**Assignment**.
Your reply must hold the lines from the one containing "by Lise [62, 180]" to the end of the entries, copied exactly, with pictures excluded.

**Records for the exercise**.
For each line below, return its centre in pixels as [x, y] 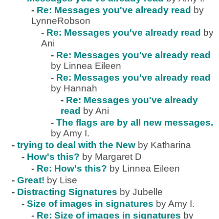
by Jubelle [141, 192]
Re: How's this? [72, 168]
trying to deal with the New [76, 145]
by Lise [62, 180]
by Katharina [164, 145]
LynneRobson [61, 21]
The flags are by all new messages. [135, 122]
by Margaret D [112, 157]
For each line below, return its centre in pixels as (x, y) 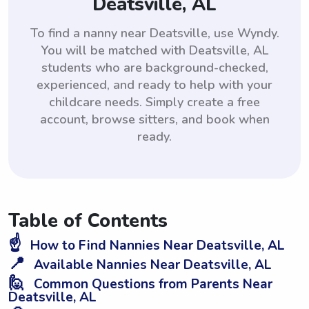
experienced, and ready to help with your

**Solution for this task**.
by Lise [62, 180]
by Katharina [164, 145]
LynneRobson [61, 21]
The flags are by all new messages. [135, 122]
by Margaret D [112, 157]
For each line below, return its centre in pixels as (x, y) 
experienced, and ready to help with your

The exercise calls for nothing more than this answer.